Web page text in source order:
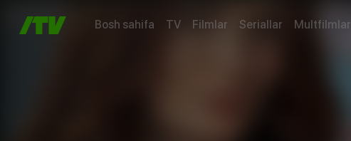
Bosh sahifa TV Filmlar Seriallar Multfilmlar
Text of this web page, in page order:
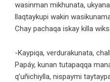
wasinman mikhunata,
llaqtaykupi wakin
Chay pachaqa iskay killa
-Kaypiqa, verdurakunata,
Papáy, kunan tutapaqqa
q’uñichiylla, nispaymi
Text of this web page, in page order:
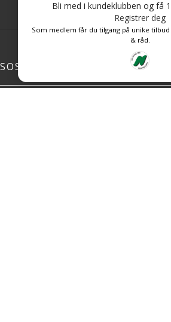
SOSIALE MEDIER
Bli med i kundeklubben og få
Registrer deg
Som medlem får du tilgang på unike
& råd.
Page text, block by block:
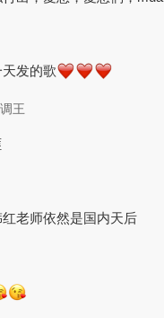
发的歌
王
老师依然是国内天后
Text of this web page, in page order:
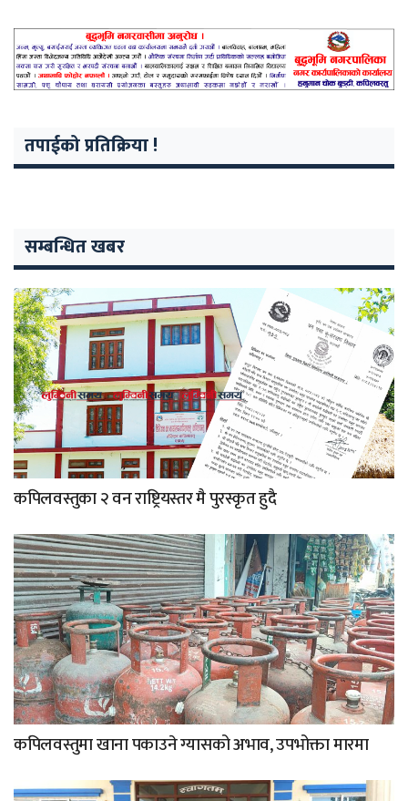
तपाईको प्रतिक्रिया !
सम्बन्धित खबर
कपिलवस्तुका २ वन राष्ट्रियस्तर मै पुरस्कृत हुदै
कपिलवस्तुमा खाना पकाउने ग्यासको अभाव, उपभोक्ता मारमा
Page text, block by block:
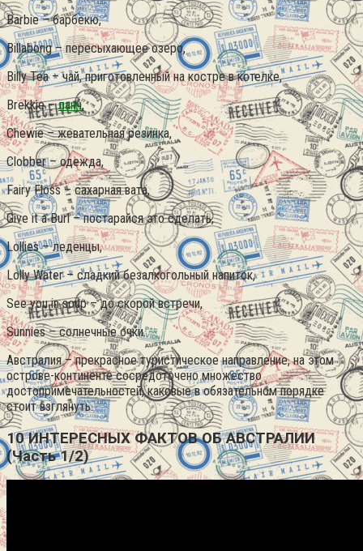
Barbie – барбекю,
Billabong – пересыхающее озеро,
Billy Tea – чай, приготовленный на костре в котелке,
Brekkie –ланч,
Chewie – жевательная резинка,
Clobber – одежда,
Fairy Floss – сахарная вата,
Give it a Burl – постарайся это сделать,
Lollies – леденцы,
Lolly Water – сладкий безалкогольный напиток,
See you in soup – до скорой встречи,
Sunnies – солнечные очки.
Австралия – прекрасное туристическое направление, на этом
острове-континенте сосредоточено множество
достопримечательностей, каковые в обязательном порядке
стоит взглянуть.
10 ИНТЕРЕСНЫХ ФАКТОВ ОБ АВСТРАЛИИ
(Часть 1/2)
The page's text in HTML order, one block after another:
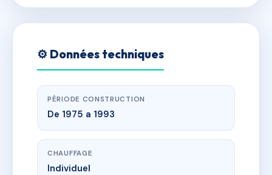
⚙️ Données techniques
PÉRIODE CONSTRUCTION
De 1975 a 1993
CHAUFFAGE
Individuel
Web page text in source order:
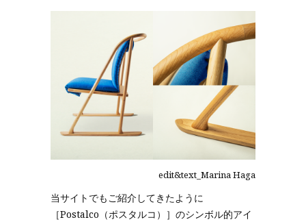
edit&text_Marina Haga
当サイトでもご紹介してきたように
［Postalco（ポスタルコ）］のシンボル的アイ
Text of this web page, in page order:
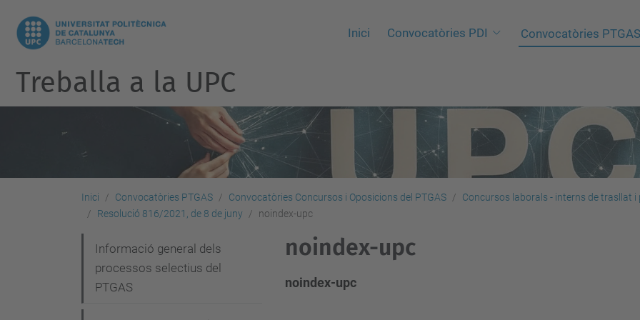
Inici Convocatòries PDI Convocatòries PTGAS
Treballa a la UPC
Inici Convocatòries PTGAS Convocatòries Concursos i Oposicions del PTGAS
Concursos laborals - interns de trasllat i
Resolució 816/2021, de 8 de juny
noindex-upc
noindex-upc
noindex-upc
v
Informació general dels
processos selectius del
PTGAS
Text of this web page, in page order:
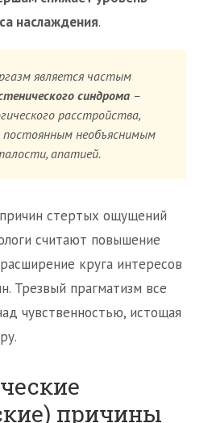
наслаждения.
является частым
синдрома –
расстройства,
постоянным необъяснимым
апатией.
стертых ощущений
считают повышение
круга интересов
Трезвый прагматизм все
чувственностью, истощая
причины
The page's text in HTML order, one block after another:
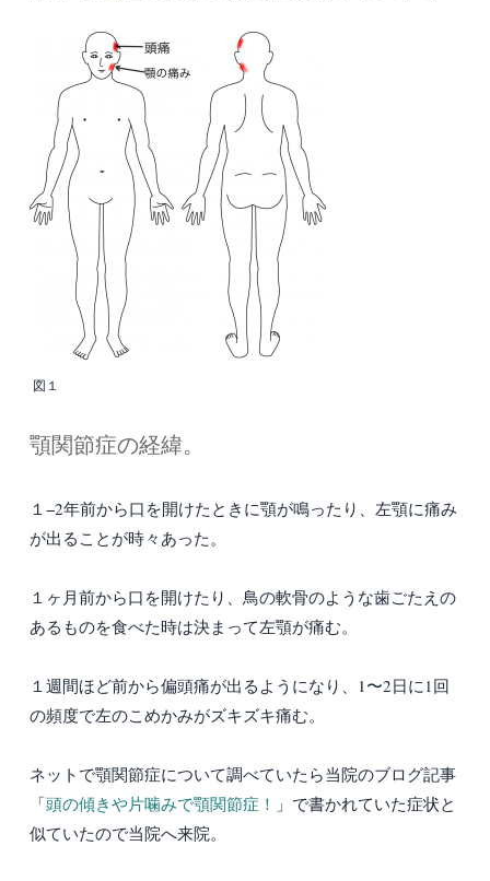
図１
顎関節症の経緯。
１−2年前から口を開けたときに顎が鳴ったり、左顎に痛み
が出ることが時々あった。
１ヶ月前から口を開けたり、鳥の軟骨のような歯ごたえの
あるものを食べた時は決まって左顎が痛む。
１週間ほど前から偏頭痛が出るようになり、1〜2日に1回
の頻度で左のこめかみがズキズキ痛む。
ネットで顎関節症について調べていたら当院のブログ記事
「頭の傾きや片噛みで顎関節症！ 」で書かれていた症状と
似ていたので当院へ来院。

▸ **ACTION ITEM**
Word for word, repeat the data above with the pictures left out.

▸ **SOLUTION TO THE PROBLEM**
Web page text in source order:
Bosh sahifa TV Filmlar Seriallar Multfilmlar
Text of this web page, in page order:
wasinman mikhunata,
llaqtaykupi wakin
Chay pachaqa iskay killa
-Kaypiqa, verdurakunata,
Papáy, kunan tutapaqqa
q’uñichiylla, nispaymi
Text of this web page, in page order:
SOSIALE MEDIER
Bli med i kundeklubben og få
Registrer deg
Som medlem får du tilgang på unike
& råd.
Page text, block by block:
发的歌
王
老师依然是国内天后
Text of this web page, in page order:
तपाईको प्रतिक्रिया !
सम्बन्धित खबर
कपिलवस्तुका २ वन राष्ट्रियस्तर मै पुरस्कृत हुदै
कपिलवस्तुमा खाना पकाउने ग्यासको अभाव, उपभोक्ता मारमा
Page text, block by block:
Barbie – барбекю,
Billabong – пересыхающее озеро,
Billy Tea – чай, приготовленный на костре в котелке,
Brekkie –ланч,
Chewie – жевательная резинка,
Clobber – одежда,
Fairy Floss – сахарная вата,
Give it a Burl – постарайся это сделать,
Lollies – леденцы,
Lolly Water – сладкий безалкогольный напиток,
See you in soup – до скорой встречи,
Sunnies – солнечные очки.
Австралия – прекрасное туристическое направление, на этом
острове-континенте сосредоточено множество
достопримечательностей, каковые в обязательном порядке
стоит взглянуть.
10 ИНТЕРЕСНЫХ ФАКТОВ ОБ АВСТРАЛИИ
(Часть 1/2)
The page's text in HTML order, one block after another:
⚙️ Données techniques
PÉRIODE CONSTRUCTION
De 1975 a 1993
CHAUFFAGE
Individuel
Web page text in source order:
edit&text_Marina Haga
当サイトでもご紹介してきたように
［Postalco（ポスタルコ）］のシンボル的アイ
Text of this web page, in page order:
Inici Convocatòries PDI Convocatòries PTGAS
Treballa a la UPC
Inici Convocatòries PTGAS Convocatòries Concursos i Oposicions del PTGAS
Concursos laborals - interns de trasllat i
Resolució 816/2021, de 8 de juny
noindex-upc
noindex-upc
noindex-upc
v
Informació general dels
processos selectius del
PTGAS
Text of this web page, in page order:
наслаждения.
является частым
синдрома –
расстройства,
постоянным необъяснимым
апатией.
стертых ощущений
считают повышение
круга интересов
Трезвый прагматизм все
чувственностью, истощая
причины
The page's text in HTML order, one block after another:
図１
顎関節症の経緯。
１−2年前から口を開けたときに顎が鳴ったり、左顎に痛み
が出ることが時々あった。
１ヶ月前から口を開けたり、鳥の軟骨のような歯ごたえの
あるものを食べた時は決まって左顎が痛む。
１週間ほど前から偏頭痛が出るようになり、1〜2日に1回
の頻度で左のこめかみがズキズキ痛む。
ネットで顎関節症について調べていたら当院のブログ記事
「頭の傾きや片噛みで顎関節症！ 」で書かれていた症状と
似ていたので当院へ来院。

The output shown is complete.